#3 自分語り(小学生編)

文字数 918文字

 『緘黙雑記』を始めたものの、何を書いたらよいものか……。とりあえず自分の経験が自分にとって一番の参考資料なので、そこから書きます。人それぞれ事情や状況が違うので、あくまで私の場合の話になります。

 元々保育園とかあまり行きたがらない性格で、小学校も行き渋りをすると、担任が車で迎えにきて無理やり連れていかれたりしました。ちょいちょい休んだりもするけど、不登校とまではいかない感じ。
 明確に嫌な理由があるわけでもなく、今振り返っても“これ”という大きな理由があるわけでもない。たぶんいろんな小さな要因の積み重ねなんだろうと思います。
 朝起きるのが苦手だったり、コミュニケーションが苦手だったり、ルールに合わせるのが苦手だったり……、そういう小さなストレスの積み重ねなんですよね。
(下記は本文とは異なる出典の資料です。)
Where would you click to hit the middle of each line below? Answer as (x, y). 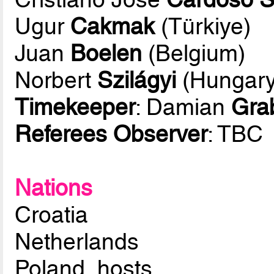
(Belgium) (194, 54)
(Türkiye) (203, 27)
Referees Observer (111, 134)
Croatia (52, 215)
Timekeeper (75, 107)
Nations (54, 188)
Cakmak (113, 27)
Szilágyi (137, 80)
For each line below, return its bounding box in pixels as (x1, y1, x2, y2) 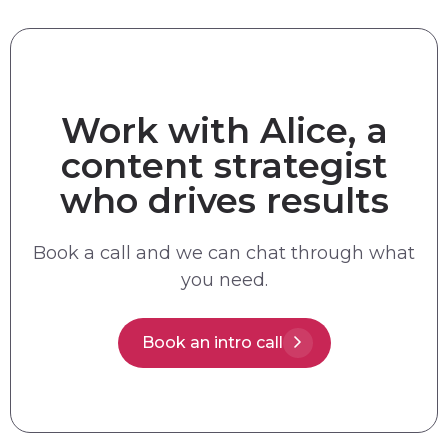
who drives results (59, 178, 389, 222)
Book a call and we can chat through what (33, 241, 415, 264)
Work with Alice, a (60, 108, 388, 152)
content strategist (60, 143, 388, 187)
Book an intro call (141, 332, 283, 352)
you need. (180, 268, 268, 291)
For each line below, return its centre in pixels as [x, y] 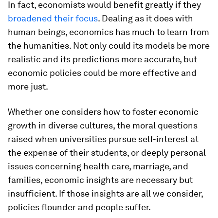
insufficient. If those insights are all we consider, [105, 193]
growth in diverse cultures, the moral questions [103, 125]
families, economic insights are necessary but [100, 180]
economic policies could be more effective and [102, 73]
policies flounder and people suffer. [79, 207]
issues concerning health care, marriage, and [98, 166]
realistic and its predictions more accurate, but [102, 59]
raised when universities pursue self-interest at [103, 139]
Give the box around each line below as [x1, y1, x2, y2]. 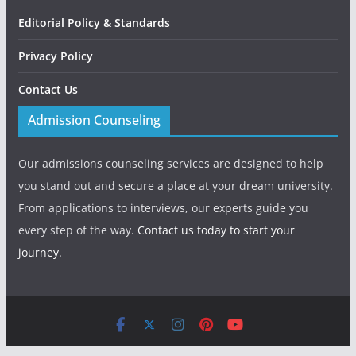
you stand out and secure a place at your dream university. [17, 178, 333, 193]
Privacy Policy [17, 48, 93, 64]
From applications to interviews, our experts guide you [17, 200, 308, 215]
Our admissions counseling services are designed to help [17, 156, 323, 171]
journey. [17, 245, 62, 260]
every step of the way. [17, 222, 137, 238]
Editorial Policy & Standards [17, 15, 170, 30]
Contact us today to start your [137, 222, 295, 238]
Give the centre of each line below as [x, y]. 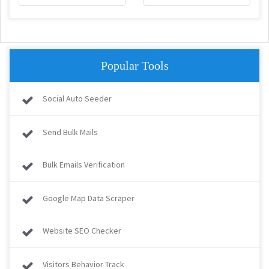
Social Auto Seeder [77, 98]
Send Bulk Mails [70, 132]
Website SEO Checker [82, 231]
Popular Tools [134, 65]
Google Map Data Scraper [89, 198]
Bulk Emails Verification [84, 165]
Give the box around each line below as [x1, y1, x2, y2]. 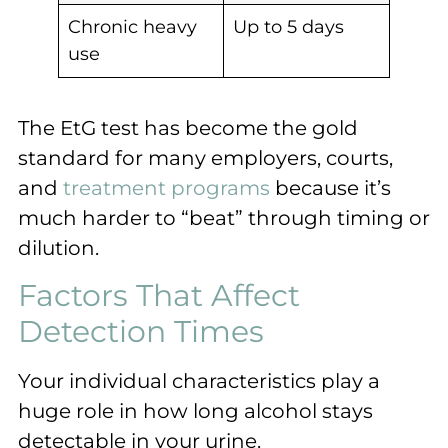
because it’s [270, 176, 391, 201]
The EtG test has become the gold [18, 116, 358, 141]
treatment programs [63, 176, 270, 201]
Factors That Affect [18, 276, 300, 314]
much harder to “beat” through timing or [18, 206, 430, 231]
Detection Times [18, 312, 264, 350]
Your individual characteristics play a [18, 368, 380, 393]
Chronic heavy [68, 16, 197, 39]
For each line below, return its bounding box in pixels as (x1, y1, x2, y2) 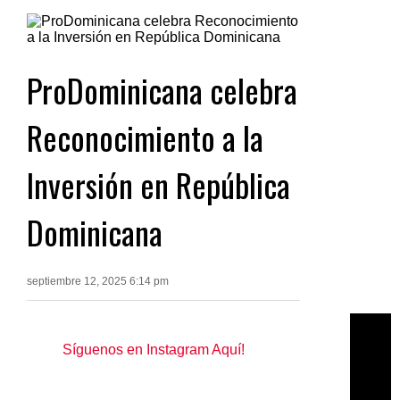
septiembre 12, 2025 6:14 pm (27, 274, 169, 287)
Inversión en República (27, 160, 290, 208)
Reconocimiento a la (27, 112, 263, 161)
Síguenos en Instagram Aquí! (62, 341, 245, 357)
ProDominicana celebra (27, 65, 297, 113)
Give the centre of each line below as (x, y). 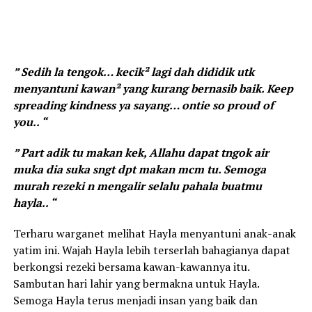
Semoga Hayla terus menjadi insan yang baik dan (135, 301)
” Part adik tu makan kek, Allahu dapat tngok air (141, 153)
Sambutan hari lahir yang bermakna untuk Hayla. (136, 284)
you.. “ (30, 122)
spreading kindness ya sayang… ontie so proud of (143, 106)
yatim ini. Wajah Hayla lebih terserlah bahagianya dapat (151, 250)
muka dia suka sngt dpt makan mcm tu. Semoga (139, 170)
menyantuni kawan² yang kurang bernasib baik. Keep (153, 89)
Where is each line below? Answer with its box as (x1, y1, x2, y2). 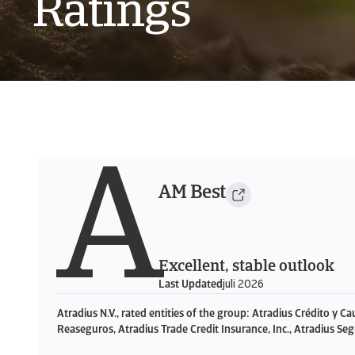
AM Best (158, 184, 226, 203)
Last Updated (158, 279, 223, 291)
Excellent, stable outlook (158, 259, 334, 275)
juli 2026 (223, 279, 264, 291)
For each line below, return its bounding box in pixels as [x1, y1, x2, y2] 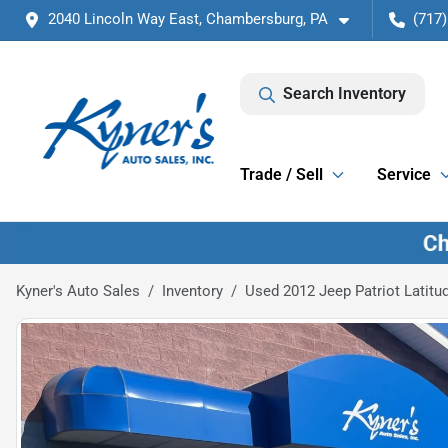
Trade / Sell [240, 165, 323, 184]
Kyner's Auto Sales [16, 281, 140, 300]
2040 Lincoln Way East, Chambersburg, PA [48, 10, 328, 28]
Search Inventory [283, 84, 406, 103]
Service [377, 165, 431, 184]
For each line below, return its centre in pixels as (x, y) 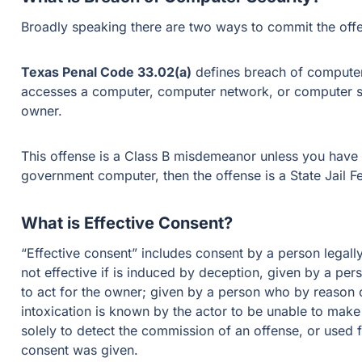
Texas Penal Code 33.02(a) (107, 72)
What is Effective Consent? (127, 223)
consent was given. (80, 350)
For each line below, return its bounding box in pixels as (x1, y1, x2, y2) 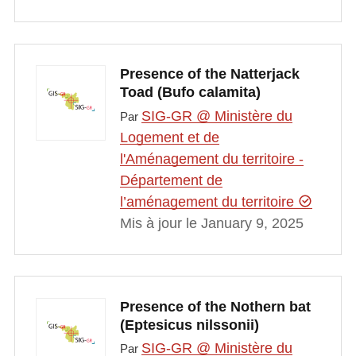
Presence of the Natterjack (119, 66, 300, 83)
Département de (119, 172, 222, 188)
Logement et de (119, 129, 219, 145)
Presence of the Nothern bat (119, 298, 311, 315)
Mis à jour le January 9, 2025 (119, 215, 304, 231)
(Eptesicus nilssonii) (119, 316, 259, 333)
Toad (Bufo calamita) (119, 84, 261, 101)
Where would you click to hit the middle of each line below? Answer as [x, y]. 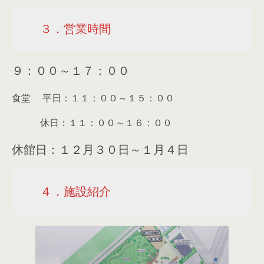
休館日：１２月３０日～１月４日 [100, 149]
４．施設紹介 [75, 191]
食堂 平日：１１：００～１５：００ [93, 98]
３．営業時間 [75, 29]
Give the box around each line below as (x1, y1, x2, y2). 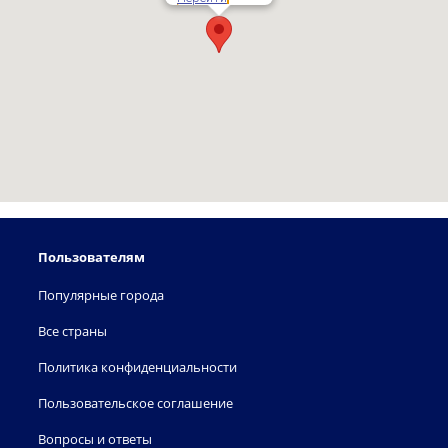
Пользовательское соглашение (38, 394, 233, 412)
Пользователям (38, 248, 145, 266)
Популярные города (38, 286, 164, 304)
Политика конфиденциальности (38, 358, 237, 376)
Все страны (38, 322, 107, 340)
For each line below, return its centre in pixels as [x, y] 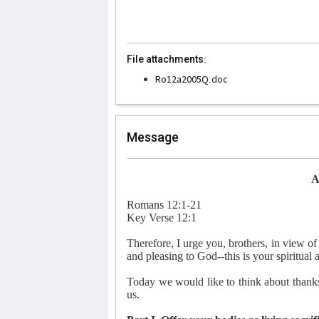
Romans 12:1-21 [164, 204]
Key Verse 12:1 [162, 217]
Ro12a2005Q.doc [192, 79]
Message [153, 137]
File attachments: [167, 59]
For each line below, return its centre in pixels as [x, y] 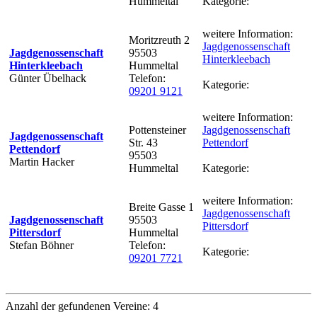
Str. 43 [143, 142]
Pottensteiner [157, 129]
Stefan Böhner [41, 245]
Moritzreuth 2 [159, 40]
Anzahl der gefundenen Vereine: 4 [82, 306]
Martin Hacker [42, 161]
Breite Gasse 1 [161, 207]
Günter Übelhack [48, 78]
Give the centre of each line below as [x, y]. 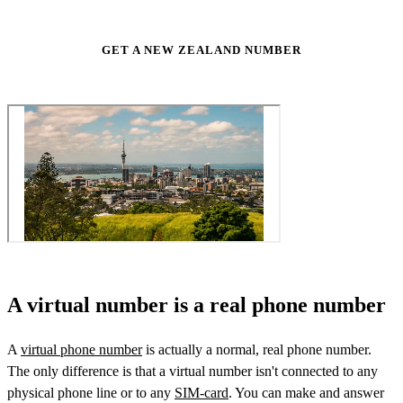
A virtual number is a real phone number [197, 304]
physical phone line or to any [91, 392]
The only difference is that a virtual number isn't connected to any [193, 371]
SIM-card [201, 392]
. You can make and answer [306, 392]
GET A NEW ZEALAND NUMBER [201, 49]
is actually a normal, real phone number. [257, 349]
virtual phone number [81, 349]
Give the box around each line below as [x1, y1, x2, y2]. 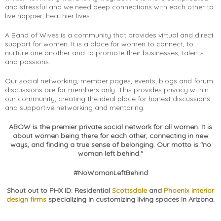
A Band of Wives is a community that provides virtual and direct [5, 31, 214, 40]
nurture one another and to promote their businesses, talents [5, 48, 204, 58]
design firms [6, 195, 46, 204]
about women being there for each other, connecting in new [12, 131, 209, 141]
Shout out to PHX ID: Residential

 “そんなの皆同じだ、それでも皆我慢してる、甘えるな”、――という声が聞こえてきそうです。私自身そうかもなって思うことがあります。
 もっとも、他の人が実際どんなふうに感じているかは分かりませんけど。

 小学校卒業が近付いてくると、同級生の子達は“早く中学生になりたい”と言うのに対して、私の心中では“現状が壊れるのが嫌だ”と思っていました。
 せっかく気持ちが少し楽になってきたのに、それが卒業で全部リセット。中学校という全く未知の環境に放り込まれてしまう恐ろしさたるや。

 中学はスクールバス、満員どころか補助席まで出す人の多さ。車内の狭さも相まり、不安と緊張ばかり高まる。学年の生徒数は小学の三倍強。同じ小学校の子はなぜか他校からの子と知り合いで、私はそんな子は一人もいない。校舎の構造も把握してないし、部活は強制入部だし、小学とはいろいろやり方違うし、席が一番前だから他の子の様子見ができない。
 とにかく全部がゼロスタート、それでいて神業的な適応力が求められている状況だったのです。

 私はまず人間関係から頑張ろうと考えました。人見知りだからこそ、最初に喋れなかったら挽回するのは難しいぞと直感したのです。
 しかし、思い描いたスタートダッシュを切れず、おろそかにした環境への適応も失敗。そんな身動きできない私を誰も助けてくれない。

 結果、入学四日で挫折しました。